Por Paulina Trujillo / @mamipau
Si una mujer no se ha sentido gorda alguna vez, es porque en realidad está muy, muy delgada o porque goza de una autoestima envidiable. Muy a menudo, al vernos en el espejo, algunas nos sentimos como unas verdaderas vacas. Entonces, llegamos a la conclusión de que no podemos seguir viviendo con esas cinturas de gallina. De hecho, de eso es de lo que hablamos entre nosotras cuando vamos al baño juntas y demoramos eternidades: que si me ves más gorda que la semana pasada, que si te funcionó la receta mágica, que si se me ve así o asá cuando camino así o asá…. Lo cierto es que en la búsqueda del cuerpo perfecto, o al menos del cuerpo con la menor cantidad posible de rollitos, las mujeres recurrimos a los métodos más extremos y más inusuales… Y, lo peor de todo: ¡pagamos por ellos!
Hace unos meses me llegó una oferta al correo electrónico que no podía dejar pasar: un tratamiento reductor cuyo costo alcanzaba los mil dólares, pero que durante unos días, estaría en solo cien… Se nos prometió que, al final del tratamiento, habríamos perdido como mínimo diez centímetros de cintura… Sí, la mayoría de las mujeres, cuando somos amigas de otra mujer, solemos ir juntas al baño, al médico, a comprar ropa, a fumar, etc., así que les conté de esto a dos de mis amigas y, entre las tres, decidimos que esa era la oportunidad de nuestras vidas. Para ser sincera, dos de nosotras sí teníamos nuestros gorditos, por los bebés, la edad, el sedentarismo, entre otros pretextos. Pero nunca supìmos qué carajos pretendia reducir la tercera de nosotras. En fin…
Ya en la terapia, la primera vez que nos tocó desnudarnos unas frente a las otras, para que midieran nuestro peso, la incomodidad fue inmensa. Es que, una cosa es ser amigas íntimas, otra es dejar que nuestros gordos queden expuestos, por más intimidad que haya. Pero, bueno, nos acostumbramos a vernos y a comparar cuánto íbamos perdiendo de una semana a otra. De hecho, pedimos que nos pusieran en una de esas salas de spa con tres camillas juntas para conversar mientras nos atendían. En ese ambiente de olor a eucalipto y mentol y música new age, nos dábamos valor las unas a las otras, como quien se alista para ir a la guerra…
El tratamiento incluía:
–10 sesiones de gimnasia pasiva. A la gordita en cuestión le colocan unos electrodos donde desea eliminar los excesos, recibe descargas eléctricas que movilizan la zona y la ejercitan.
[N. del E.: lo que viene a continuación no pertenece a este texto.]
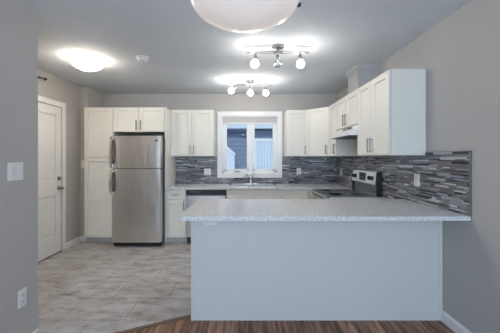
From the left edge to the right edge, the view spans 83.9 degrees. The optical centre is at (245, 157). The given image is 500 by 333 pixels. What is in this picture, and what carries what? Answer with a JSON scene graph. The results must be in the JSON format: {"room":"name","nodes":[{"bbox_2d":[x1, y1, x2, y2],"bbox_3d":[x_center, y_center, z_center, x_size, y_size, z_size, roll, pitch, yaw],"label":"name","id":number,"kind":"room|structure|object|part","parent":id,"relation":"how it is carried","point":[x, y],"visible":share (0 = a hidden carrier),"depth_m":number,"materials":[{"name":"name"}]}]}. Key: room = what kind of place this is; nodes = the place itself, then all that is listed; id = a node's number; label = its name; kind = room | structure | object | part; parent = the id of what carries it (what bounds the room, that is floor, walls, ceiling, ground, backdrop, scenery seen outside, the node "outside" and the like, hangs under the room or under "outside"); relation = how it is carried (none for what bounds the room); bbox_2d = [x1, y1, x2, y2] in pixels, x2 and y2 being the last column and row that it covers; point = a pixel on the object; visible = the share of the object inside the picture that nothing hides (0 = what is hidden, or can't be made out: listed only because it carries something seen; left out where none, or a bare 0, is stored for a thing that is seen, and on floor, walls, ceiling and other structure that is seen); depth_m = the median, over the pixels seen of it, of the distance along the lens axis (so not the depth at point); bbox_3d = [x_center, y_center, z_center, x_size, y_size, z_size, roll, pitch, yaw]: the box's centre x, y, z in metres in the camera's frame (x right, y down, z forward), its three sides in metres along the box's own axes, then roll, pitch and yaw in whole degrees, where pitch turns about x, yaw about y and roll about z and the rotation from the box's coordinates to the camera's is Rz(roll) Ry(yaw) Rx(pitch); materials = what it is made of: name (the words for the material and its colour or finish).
{"room":"kitchen","nodes":[
{"label":"kitchen","id":0,"kind":"room"},
{"bbox_2d":[0,0,37,332],"bbox_3d":[-2.195,0.107,-0.168,1.150,2.475,4.665,0,0,0],"label":"wall","id":1,"kind":"structure","parent":0,"point":[18,20],"depth_m":1.98,"materials":[{"name":"paint"}]},
{"bbox_2d":[7,162,22,180],"bbox_3d":[-1.615,0.097,1.952,0.010,0.125,0.130,0,0,0],"label":"light switch","id":2,"kind":"object","parent":1,"relation":"attached to","point":[14,169],"visible":1,"depth_m":1.94,"materials":[{"name":"white plastic"}]},
{"bbox_2d":[18,287,26,308],"bbox_3d":[-1.615,1.015,2.010,0.009,0.125,0.075,0,0,0],"label":"wall outlet","id":3,"kind":"object","parent":1,"relation":"attached to","point":[22,294],"visible":1,"depth_m":2.01,"materials":[{"name":"white plastic"}]},
{"bbox_2d":[38,69,79,249],"bbox_3d":[-2.710,0.107,3.308,0.120,2.475,2.285,0,0,0],"label":"wall","id":4,"kind":"structure","parent":0,"point":[54,88],"depth_m":4.20,"materials":[{"name":"paint"}]},
{"bbox_2d":[38,95,65,262],"bbox_3d":[-2.674,0.278,3.560,0.192,2.135,1.010,0,0,0],"label":"door","id":5,"kind":"structure","parent":4,"relation":"in","point":[50,187],"depth_m":3.77,"materials":[{"name":"white paint"}]},
{"bbox_2d":[66,236,86,248],"bbox_3d":[-2.591,1.300,3.308,0.119,0.090,2.285,0,0,0],"label":"baseboard","id":6,"kind":"structure","parent":4,"relation":"attached to","point":[73,242],"depth_m":4.31,"materials":[{"name":"white paint"}]},
{"bbox_2d":[80,87,103,235],"bbox_3d":[-2.650,0.107,4.700,0.240,2.475,0.500,0,0,0],"label":"wall","id":7,"kind":"structure","parent":0,"point":[89,97],"depth_m":4.45,"materials":[{"name":"paint"}]},
{"bbox_2d":[104,94,336,155],"bbox_3d":[-0.525,0.107,5.025,4.550,2.475,0.150,0,0,0],"label":"wall","id":8,"kind":"structure","parent":0,"point":[216,102],"depth_m":4.95,"materials":[{"name":"paint"}]},
{"bbox_2d":[113,107,164,134],"bbox_3d":[-1.667,-0.592,4.622,0.803,0.383,0.653,0,0,0],"label":"upper cabinet","id":9,"kind":"object","parent":8,"relation":"attached to","point":[126,120],"visible":0.98,"depth_m":4.34,"materials":[{"name":"paint"}]},
{"bbox_3d":[-1.869,-0.592,4.338,0.392,0.375,0.021,0,0,0],"label":"door","id":10,"kind":"part","parent":9,"relation":"part of","materials":[{"name":"paint"}]},
{"bbox_3d":[-1.469,-0.592,4.338,0.392,0.375,0.021,0,0,0],"label":"door","id":11,"kind":"part","parent":9,"relation":"part of","materials":[{"name":"paint"}]},
{"bbox_2d":[171,110,214,155],"bbox_3d":[-0.897,-0.407,4.764,0.701,0.775,0.366,0,0,0],"label":"upper cabinet","id":12,"kind":"object","parent":8,"relation":"attached to","point":[192,131],"visible":1,"depth_m":4.63,"materials":[{"name":"paint"}]},
{"bbox_3d":[-1.073,-0.407,4.623,0.342,0.767,0.021,0,0,0],"label":"door","id":13,"kind":"part","parent":12,"relation":"part of","materials":[{"name":"paint"}]},
{"bbox_3d":[-0.722,-0.407,4.623,0.342,0.767,0.021,0,0,0],"label":"door","id":14,"kind":"part","parent":12,"relation":"part of","materials":[{"name":"paint"}]},
{"bbox_2d":[217,111,281,177],"bbox_3d":[0.067,-0.228,5.012,1.150,1.178,0.176,0,0,0],"label":"window","id":15,"kind":"structure","parent":8,"relation":"in","point":[222,171],"depth_m":4.93,"materials":[{"name":"white paint"}]},
{"bbox_3d":[-0.165,-0.233,5.015,0.430,0.945,0.040,0,0,0],"label":"sash","id":16,"kind":"part","parent":15,"relation":"part of","materials":[{"name":"plastic"}]},
{"bbox_2d":[223,117,276,123],"bbox_3d":[0.068,-0.670,4.971,0.967,0.140,0.034,0,0,0],"label":"window blind","id":17,"kind":"object","parent":15,"relation":"attached to","point":[226,120],"visible":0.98,"depth_m":4.96,"materials":[{"name":"white paint"}]},
{"bbox_3d":[0.068,-0.610,4.971,0.965,0.019,0.030,0,0,0],"label":"rail","id":18,"kind":"part","parent":17,"relation":"part of","materials":[{"name":"white paint"}]},
{"bbox_3d":[0.068,-0.235,5.018,0.995,1.040,0.065,0,0,0],"label":"frame","id":19,"kind":"part","parent":15,"relation":"part of","materials":[{"name":"plastic"}]},
{"bbox_3d":[0.318,-0.233,5.015,0.395,0.945,0.040,0,0,0],"label":"sash","id":20,"kind":"part","parent":15,"relation":"part of","materials":[{"name":"plastic"}]},
{"bbox_2d":[176,156,336,183],"bbox_3d":[0.181,0.223,4.945,2.858,0.481,0.010,0,0,0],"label":"backsplash","id":21,"kind":"structure","parent":8,"relation":"attached to","point":[189,169],"depth_m":4.94,"materials":[{"name":"tile"}]},
{"bbox_2d":[204,169,210,174],"bbox_3d":[-0.685,0.255,4.935,0.120,0.118,0.009,0,0,0],"label":"wall outlet","id":22,"kind":"object","parent":21,"relation":"attached to","point":[206,171],"visible":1,"depth_m":4.93,"materials":[{"name":"white plastic"}]},
{"bbox_2d":[284,110,305,155],"bbox_3d":[0.844,-0.407,4.764,0.328,0.775,0.366,0,0,0],"label":"upper cabinet","id":23,"kind":"object","parent":8,"relation":"attached to","point":[294,120],"visible":1,"depth_m":4.63,"materials":[{"name":"paint"}]},
{"bbox_2d":[306,107,327,155],"bbox_3d":[1.310,-0.407,4.639,0.618,0.775,0.620,0,0,0],"label":"upper cabinet","id":24,"kind":"object","parent":8,"relation":"attached to","point":[316,119],"visible":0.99,"depth_m":4.48,"materials":[{"name":"paint"}]},
{"bbox_2d":[36,241,454,332],"bbox_3d":[-0.525,1.370,1.250,4.550,0.050,7.700,0,0,0],"label":"floor","id":25,"kind":"structure","parent":0,"point":[85,287],"depth_m":2.63,"materials":[{"name":"tile"}]},
{"bbox_2d":[84,107,128,241],"bbox_3d":[-2.296,0.281,4.626,0.452,2.128,0.598,0,0,0],"label":"pantry cabinet","id":26,"kind":"object","parent":25,"relation":"on","point":[98,121],"visible":0.68,"depth_m":4.34,"materials":[{"name":"paint"}]},
{"bbox_3d":[-2.296,0.623,4.338,0.444,1.237,0.021,0,0,0],"label":"door","id":27,"kind":"part","parent":26,"relation":"part of","materials":[{"name":"paint"}]},
{"bbox_3d":[-2.296,-0.392,4.338,0.444,0.775,0.021,0,0,0],"label":"door","id":28,"kind":"part","parent":26,"relation":"part of","materials":[{"name":"paint"}]},
{"bbox_2d":[109,135,164,245],"bbox_3d":[-1.644,0.500,4.511,0.752,1.690,0.838,0,0,0],"label":"refrigerator","id":29,"kind":"object","parent":25,"relation":"on","point":[137,178],"visible":1,"depth_m":4.15,"materials":[{"name":"grey metal"}]},
{"bbox_3d":[-2.001,0.365,4.126,0.038,0.380,0.068,0,0,0],"label":"handle","id":30,"kind":"part","parent":29,"relation":"part of","materials":[{"name":"silver metal"}]},
{"bbox_3d":[-2.001,-0.081,4.126,0.038,0.472,0.068,0,0,0],"label":"handle","id":31,"kind":"part","parent":29,"relation":"part of","materials":[{"name":"silver metal"}]},
{"bbox_3d":[-1.639,0.720,4.181,0.739,1.100,0.074,0,0,0],"label":"fridge door","id":32,"kind":"part","parent":29,"relation":"part of","materials":[{"name":"silver metal"}]},
{"bbox_3d":[-1.639,-0.082,4.181,0.739,0.483,0.074,0,0,0],"label":"freezer door","id":33,"kind":"part","parent":29,"relation":"part of","materials":[{"name":"silver metal"}]},
{"bbox_2d":[114,314,190,332],"bbox_3d":[-1.098,1.347,2.078,1.432,0.017,0.054,0,0,-24],"label":"trim","id":34,"kind":"structure","parent":25,"relation":"on","point":[186,316],"depth_m":2.23,"materials":[{"name":"brown wood"}]},
{"bbox_2d":[165,107,175,243],"bbox_3d":[-1.257,0.281,4.640,0.016,2.128,0.620,0,0,0],"label":"end panel","id":35,"kind":"object","parent":25,"relation":"on","point":[170,161],"visible":0.56,"depth_m":4.48,"materials":[{"name":"paint"}]},
{"bbox_2d":[166,190,186,241],"bbox_3d":[-1.091,0.923,4.622,0.313,0.844,0.654,0,0,0],"label":"base cabinet","id":36,"kind":"object","parent":25,"relation":"on","point":[175,199],"visible":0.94,"depth_m":4.34,"materials":[{"name":"paint"}]},
{"bbox_3d":[-1.091,0.583,4.338,0.305,0.137,0.021,0,0,0],"label":"drawer","id":37,"kind":"part","parent":36,"relation":"part of","materials":[{"name":"paint"}]},
{"bbox_3d":[-1.091,0.950,4.338,0.305,0.582,0.021,0,0,0],"label":"door","id":38,"kind":"part","parent":36,"relation":"part of","materials":[{"name":"paint"}]},
{"bbox_2d":[186,190,225,242],"bbox_3d":[-0.622,0.924,4.603,0.612,0.842,0.614,0,0,0],"label":"dishwasher","id":39,"kind":"object","parent":25,"relation":"on","point":[192,196],"visible":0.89,"depth_m":4.31,"materials":[{"name":"grey metal"}]},
{"bbox_3d":[-0.622,0.571,4.300,0.560,0.018,0.007,0,0,0],"label":"handle","id":40,"kind":"part","parent":39,"relation":"part of","materials":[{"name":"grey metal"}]},
{"bbox_3d":[-0.622,0.546,4.331,0.612,0.083,0.058,0,0,0],"label":"control panel","id":41,"kind":"part","parent":39,"relation":"part of","materials":[{"name":"black plastic"}]},
{"bbox_2d":[226,190,281,198],"bbox_3d":[0.124,0.923,4.622,0.865,0.844,0.654,0,0,0],"label":"base cabinet","id":42,"kind":"object","parent":25,"relation":"on","point":[230,194],"visible":0.3,"depth_m":4.33,"materials":[{"name":"paint"}]},
{"bbox_3d":[-0.092,0.583,4.338,0.424,0.137,0.021,0,0,0],"label":"false drawer","id":43,"kind":"part","parent":42,"relation":"part of","materials":[{"name":"paint"}]},
{"bbox_3d":[0.341,0.583,4.338,0.424,0.137,0.021,0,0,0],"label":"false drawer","id":44,"kind":"part","parent":42,"relation":"part of","materials":[{"name":"paint"}]},
{"bbox_2d":[282,190,308,198],"bbox_3d":[0.769,0.923,4.638,0.420,0.844,0.622,0,0,0],"label":"base cabinet","id":45,"kind":"object","parent":25,"relation":"on","point":[286,194],"visible":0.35,"depth_m":4.33,"materials":[{"name":"paint"}]},
{"bbox_2d":[191,221,442,320],"bbox_3d":[0.583,0.901,2.571,2.073,0.888,0.564,0,0,0],"label":"base cabinet","id":46,"kind":"object","parent":25,"relation":"on","point":[241,270],"visible":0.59,"depth_m":2.29,"materials":[{"name":"paint"}]},
{"bbox_2d":[179,199,470,220],"bbox_3d":[0.567,0.441,2.426,2.104,0.031,0.853,0,0,0],"label":"countertop","id":47,"kind":"structure","parent":46,"relation":"on","point":[202,209],"depth_m":2.19,"materials":[{"name":"stone"}]},
{"bbox_2d":[309,169,381,198],"bbox_3d":[1.254,0.733,3.670,0.703,1.124,0.780,0,0,0],"label":"range","id":48,"kind":"object","parent":25,"relation":"on","point":[364,183],"visible":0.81,"depth_m":3.58,"materials":[{"name":"grey metal"}]},
{"bbox_3d":[0.985,0.508,3.670,0.050,0.063,0.780,0,0,0],"label":"rail","id":49,"kind":"part","parent":48,"relation":"part of","materials":[{"name":"silver metal"}]},
{"bbox_2d":[312,189,374,197],"bbox_3d":[1.246,0.469,3.670,0.575,0.017,0.780,0,0,0],"label":"cooktop","id":50,"kind":"object","parent":48,"relation":"in","point":[323,193],"depth_m":3.57,"materials":[{"name":"glass"}]},
{"bbox_3d":[1.574,0.256,3.679,0.064,0.157,0.738,0,0,0],"label":"control panel","id":51,"kind":"part","parent":48,"relation":"part of","materials":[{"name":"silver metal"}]},
{"bbox_3d":[1.282,0.923,3.070,0.674,0.844,0.400,0,0,0],"label":"base cabinet","id":52,"kind":"object","parent":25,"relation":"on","visible":0},
{"bbox_2d":[329,197,387,198],"bbox_3d":[1.297,0.483,3.064,0.644,0.034,0.416,0,0,0],"label":"countertop","id":53,"kind":"structure","parent":52,"relation":"on","point":[329,197],"depth_m":3.21,"materials":[{"name":"stone"}]},
{"bbox_3d":[1.302,0.923,4.527,0.634,0.844,0.843,0,0,0],"label":"base cabinet","id":54,"kind":"object","parent":25,"relation":"on","visible":0},
{"bbox_2d":[166,184,351,190],"bbox_3d":[0.185,0.483,4.524,2.867,0.034,0.849,0,0,0],"label":"countertop","id":55,"kind":"structure","parent":54,"relation":"on","point":[310,187],"depth_m":4.32,"materials":[{"name":"stone"}]},
{"bbox_2d":[243,172,257,183],"bbox_3d":[0.080,0.357,4.816,0.249,0.217,0.226,0,0,0],"label":"tap","id":56,"kind":"object","parent":55,"relation":"on","point":[250,176],"visible":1,"depth_m":4.87,"materials":[{"name":"silver metal"}]},
{"bbox_2d":[228,184,277,186],"bbox_3d":[0.110,0.550,4.635,0.808,0.181,0.438,0,0,0],"label":"sink","id":57,"kind":"object","parent":55,"relation":"in","point":[229,185],"visible":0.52,"depth_m":4.83,"materials":[{"name":"silver metal"}]},
{"bbox_2d":[230,184,251,185],"bbox_3d":[-0.088,0.553,4.635,0.373,0.176,0.400,0,0,0],"label":"basin","id":58,"kind":"object","parent":57,"relation":"in","point":[230,184],"depth_m":4.83,"materials":[{"name":"silver metal"}]},
{"bbox_2d":[253,184,274,185],"bbox_3d":[0.308,0.553,4.635,0.373,0.176,0.400,0,0,0],"label":"basin","id":59,"kind":"object","parent":57,"relation":"in","point":[253,184],"depth_m":4.83,"materials":[{"name":"silver metal"}]},
{"bbox_2d":[21,0,470,93],"bbox_3d":[-0.525,-1.170,1.250,4.550,0.080,7.700,0,0,0],"label":"ceiling","id":60,"kind":"structure","parent":0,"point":[187,54],"depth_m":2.73,"materials":[{"name":"paint"}]},
{"bbox_2d":[70,54,103,70],"bbox_3d":[-1.823,-1.065,3.190,0.341,0.129,0.336,0,0,0],"label":"ceiling light","id":61,"kind":"object","parent":60,"relation":"attached to","point":[84,62],"visible":1,"depth_m":3.09,"materials":[{"name":"white glass"}]},
{"bbox_2d":[136,55,148,62],"bbox_3d":[-1.170,-1.107,3.140,0.144,0.047,0.143,0,0,0],"label":"smoke detector","id":62,"kind":"object","parent":60,"relation":"attached to","point":[140,58],"visible":1,"depth_m":3.10,"materials":[{"name":"white plastic"}]},
{"bbox_2d":[190,0,300,32],"bbox_3d":[0.002,-0.863,1.250,0.500,0.535,0.486,0,0,0],"label":"bowl light","id":63,"kind":"object","parent":60,"relation":"hanging from","point":[239,16],"visible":1,"depth_m":1.20,"materials":[{"name":"white glass"}]},
{"bbox_2d":[229,80,271,95],"bbox_3d":[0.062,-1.018,4.090,0.637,0.224,0.124,0,0,0],"label":"track light","id":64,"kind":"object","parent":60,"relation":"attached to","point":[231,90],"visible":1,"depth_m":4.07,"materials":[{"name":"silver metal"}]},
{"bbox_2d":[247,44,309,67],"bbox_3d":[0.324,-1.018,2.820,0.631,0.224,0.124,0,0,0],"label":"track light","id":65,"kind":"object","parent":60,"relation":"attached to","point":[300,64],"visible":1,"depth_m":2.80,"materials":[{"name":"silver metal"}]},
{"bbox_3d":[0.088,-0.951,2.815,0.078,0.087,0.079,0,0,0],"label":"bulb","id":66,"kind":"part","parent":65,"relation":"part of","materials":[{"name":"white glass"}]},
{"bbox_3d":[0.554,-0.949,2.820,0.080,0.086,0.080,0,0,0],"label":"bulb","id":67,"kind":"part","parent":65,"relation":"part of","materials":[{"name":"white glass"}]},
{"bbox_2d":[337,0,499,332],"bbox_3d":[1.685,0.107,1.225,0.130,2.475,7.450,0,0,0],"label":"wall","id":68,"kind":"structure","parent":0,"point":[459,55],"depth_m":1.99,"materials":[{"name":"paint"}]},
{"bbox_2d":[329,124,357,138],"bbox_3d":[1.398,-0.322,3.587,0.440,0.132,0.762,0,0,0],"label":"range hood","id":69,"kind":"object","parent":68,"relation":"attached to","point":[351,132],"visible":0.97,"depth_m":3.47,"materials":[{"name":"white paint"}]},
{"bbox_3d":[1.387,-0.258,3.587,0.378,0.004,0.702,0,0,0],"label":"filter panel","id":70,"kind":"part","parent":69,"relation":"part of","materials":[{"name":"grey metal"}]},
{"bbox_2d":[328,102,358,155],"bbox_3d":[1.434,-0.407,4.154,0.366,0.775,0.368,0,0,0],"label":"upper cabinet","id":71,"kind":"object","parent":68,"relation":"attached to","point":[336,147],"visible":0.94,"depth_m":3.98,"materials":[{"name":"paint"}]},
{"bbox_3d":[1.294,-0.407,4.154,0.021,0.767,0.360,0,0,0],"label":"door","id":72,"kind":"part","parent":71,"relation":"part of","materials":[{"name":"paint"}]},
{"bbox_2d":[336,89,357,129],"bbox_3d":[1.434,-0.593,3.587,0.366,0.405,0.766,0,0,0],"label":"upper cabinet","id":73,"kind":"object","parent":68,"relation":"attached to","point":[346,107],"visible":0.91,"depth_m":3.52,"materials":[{"name":"paint"}]},
{"bbox_3d":[1.294,-0.593,3.779,0.021,0.397,0.375,0,0,0],"label":"door","id":74,"kind":"part","parent":73,"relation":"part of","materials":[{"name":"paint"}]},
{"bbox_3d":[1.294,-0.593,3.396,0.021,0.397,0.375,0,0,0],"label":"door","id":75,"kind":"part","parent":73,"relation":"part of","materials":[{"name":"paint"}]},
{"bbox_2d":[345,64,379,93],"bbox_3d":[1.479,-0.963,3.555,0.280,0.333,0.382,0,0,0],"label":"vent cover","id":76,"kind":"object","parent":73,"relation":"on","point":[359,75],"visible":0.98,"depth_m":3.39,"materials":[{"name":"paint"}]},
{"bbox_3d":[1.479,-1.084,3.555,0.280,0.090,0.382,0,0,0],"label":"crown moulding","id":77,"kind":"part","parent":76,"relation":"part of","materials":[{"name":"paint"}]},
{"bbox_2d":[358,69,425,155],"bbox_3d":[1.434,-0.407,2.851,0.366,0.775,0.706,0,0,0],"label":"upper cabinet","id":78,"kind":"object","parent":68,"relation":"attached to","point":[392,105],"visible":1,"depth_m":2.50,"materials":[{"name":"paint"}]},
{"bbox_3d":[1.294,-0.407,3.027,0.021,0.767,0.345,0,0,0],"label":"door","id":79,"kind":"part","parent":78,"relation":"part of","materials":[{"name":"paint"}]},
{"bbox_3d":[1.268,-0.125,2.819,0.034,0.145,0.014,0,0,0],"label":"handle","id":80,"kind":"part","parent":78,"relation":"part of","materials":[{"name":"silver metal"}]},
{"bbox_3d":[1.294,-0.407,2.675,0.021,0.767,0.345,0,0,0],"label":"door","id":81,"kind":"part","parent":78,"relation":"part of","materials":[{"name":"paint"}]},
{"bbox_2d":[337,151,471,215],"bbox_3d":[1.614,0.206,3.467,0.012,0.513,2.945,0,0,0],"label":"backsplash","id":82,"kind":"structure","parent":68,"relation":"attached to","point":[445,176],"depth_m":2.47,"materials":[{"name":"tile"}]},
{"bbox_2d":[414,174,419,186],"bbox_3d":[1.605,0.212,2.615,0.009,0.118,0.080,0,0,0],"label":"wall outlet","id":83,"kind":"object","parent":82,"relation":"attached to","point":[416,176],"visible":1,"depth_m":2.60,"materials":[{"name":"white plastic"}]},
{"bbox_3d":[1.614,0.186,2.243,0.012,0.473,0.495,0,0,0],"label":"edge trim","id":84,"kind":"part","parent":82,"relation":"part of","materials":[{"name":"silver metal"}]},
{"bbox_2d":[441,310,471,332],"bbox_3d":[1.613,1.300,-0.105,0.014,0.090,4.790,0,0,0],"label":"baseboard","id":85,"kind":"structure","parent":68,"relation":"attached to","point":[454,325],"depth_m":2.16,"materials":[{"name":"white paint"}]},
{"label":"outside","id":86,"kind":"structure","parent":0,"visible":0},
{"bbox_3d":[0.000,1.970,7.055,10.000,0.050,3.890,0,0,0],"label":"snowy ground","id":87,"kind":"structure","parent":86,"visible":0},
{"bbox_2d":[227,146,235,168],"bbox_3d":[-0.935,0.665,7.300,1.330,2.560,0.500,0,0,0],"label":"garden shed","id":88,"kind":"object","parent":87,"relation":"on","point":[230,154],"visible":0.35,"depth_m":7.10,"materials":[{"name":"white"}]},
{"bbox_2d":[227,124,272,168],"bbox_3d":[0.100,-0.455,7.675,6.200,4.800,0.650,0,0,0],"label":"house","id":89,"kind":"structure","parent":87,"relation":"on","point":[236,133],"depth_m":7.57,"materials":[{"name":"blue"}]},
{"bbox_2d":[256,141,272,168],"bbox_3d":[0.730,0.310,7.570,0.924,1.530,0.044,0,0,0],"label":"fence","id":90,"kind":"object","parent":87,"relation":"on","point":[264,149],"depth_m":7.57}
]}
-10 sesiones de carboxiterapia… ¿Y, cómo se come eso? A través de una manguera delgada y con una aguja de las que se usan para inyectar insulina, inyectan dióxido de carbono, CO2, en los tejidos subcutáneos donde hay grasa localizada, para disolverla.
-10 sesiones de mesoterapia. Es un método algo parecido al anterior, pero en lugar de dióxido de carbono, nos inyectaban una mezcla de sustancias homeopáticas que diluyen la grasa.
-10 sesiones de masajes reductores. Esto fue lo peor. Una pequeña pero corpulenta mujer -a la que si veo en la calle le atropello-, con unas manos masculinas que ya quisieran algunos, nos estrujaba cual masa para empanadas durante no menos de 20 minutos seguidos… Pero como el glamur y la dignidad nunca se deben perder, jamás proferí un gemido y menos un alarido. Confío en que, gracias a mi estoicismo, habré limpiado algo de mi karma…
-10 sesiones de maderoterapia. No supimos en qué consistía ese tratamiento hasta que vimos a la versión femenina de Mario Baracus entrar a la sala de tortura con una especie de rodillo de madera, que, además, estaba provisto de unos forúnculos. Ahí dentro, las tres camillas nos sostenían, ataviadas con unas batas de hospital psiquiátrico. Con ese artefacto nos aplanaba los rollos, durante otros veinte infernales minutos…
-10 sesiones de vendas frías. ¿Frías? ¡Heladas! Nos envolvían como a momias, con unas vendas que habían sido previamente sumergidas en un líquido que congelaba hasta los huesos. Las chicas que nos las ponían las tomaban con guantes de látex para soportar esa temperatura glacial… Inevitablemente, terminábamos con la ropa interior mojada, y -como dice una de las tres aspirantes a cuerazo- no de la manera divertida. ¡Era una verdadera tortura medieval! Incluso los pinchazos y las amasadas eran más soportables… El frío de ultratumba se quedó en nuestros cuerpos durante horas.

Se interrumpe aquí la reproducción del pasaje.